Give the number of lines in the data that hold the word "maar", and nothing else.

---------------

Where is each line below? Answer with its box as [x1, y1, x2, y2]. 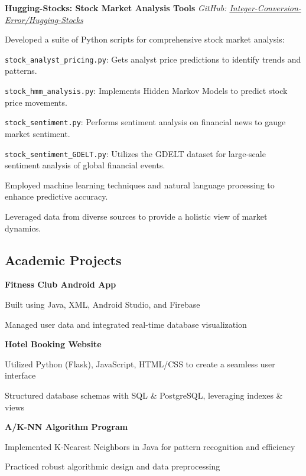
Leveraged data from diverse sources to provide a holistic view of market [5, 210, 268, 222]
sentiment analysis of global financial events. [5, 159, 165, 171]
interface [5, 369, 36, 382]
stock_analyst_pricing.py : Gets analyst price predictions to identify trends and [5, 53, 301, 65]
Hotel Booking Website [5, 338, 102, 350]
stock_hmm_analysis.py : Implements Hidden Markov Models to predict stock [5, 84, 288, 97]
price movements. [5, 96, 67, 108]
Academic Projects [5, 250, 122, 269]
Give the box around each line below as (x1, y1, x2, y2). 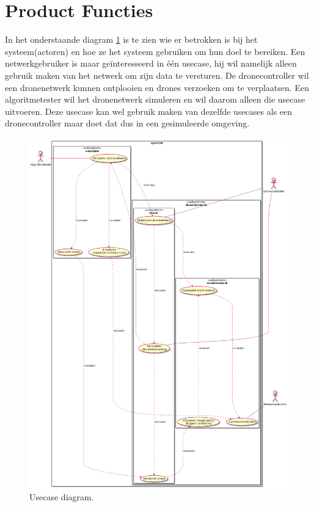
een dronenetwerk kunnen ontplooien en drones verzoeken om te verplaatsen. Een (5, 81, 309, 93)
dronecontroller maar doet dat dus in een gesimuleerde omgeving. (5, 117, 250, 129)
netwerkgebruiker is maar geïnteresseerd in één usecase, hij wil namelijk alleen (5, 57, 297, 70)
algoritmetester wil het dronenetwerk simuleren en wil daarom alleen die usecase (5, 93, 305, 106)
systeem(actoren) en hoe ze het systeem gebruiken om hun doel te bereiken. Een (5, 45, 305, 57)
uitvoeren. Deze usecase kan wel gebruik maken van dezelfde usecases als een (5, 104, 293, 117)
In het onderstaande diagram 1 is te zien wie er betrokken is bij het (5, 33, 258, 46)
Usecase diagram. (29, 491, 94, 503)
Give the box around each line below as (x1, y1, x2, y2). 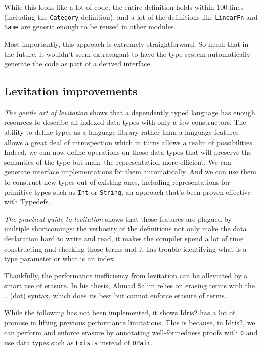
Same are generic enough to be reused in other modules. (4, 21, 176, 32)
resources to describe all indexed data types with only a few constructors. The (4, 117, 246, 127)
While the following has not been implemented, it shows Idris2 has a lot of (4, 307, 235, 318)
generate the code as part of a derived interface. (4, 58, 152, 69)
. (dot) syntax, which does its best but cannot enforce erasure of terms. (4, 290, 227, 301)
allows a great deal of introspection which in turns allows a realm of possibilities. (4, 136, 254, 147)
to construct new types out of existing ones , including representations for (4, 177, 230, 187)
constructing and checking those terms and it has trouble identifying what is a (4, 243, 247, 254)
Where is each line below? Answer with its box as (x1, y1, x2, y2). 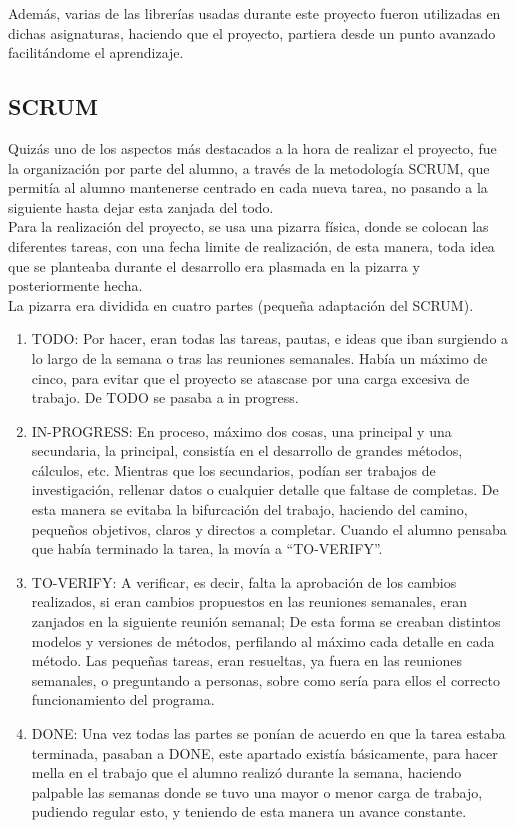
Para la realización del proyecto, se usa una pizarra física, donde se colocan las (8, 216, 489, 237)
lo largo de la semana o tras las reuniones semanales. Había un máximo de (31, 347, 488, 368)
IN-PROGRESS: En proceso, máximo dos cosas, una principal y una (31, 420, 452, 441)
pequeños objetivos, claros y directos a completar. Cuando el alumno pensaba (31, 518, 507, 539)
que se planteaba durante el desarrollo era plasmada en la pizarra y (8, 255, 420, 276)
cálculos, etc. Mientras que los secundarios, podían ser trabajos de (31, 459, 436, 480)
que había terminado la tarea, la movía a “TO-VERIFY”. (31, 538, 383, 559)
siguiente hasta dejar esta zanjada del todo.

---------------

▶ Written response
2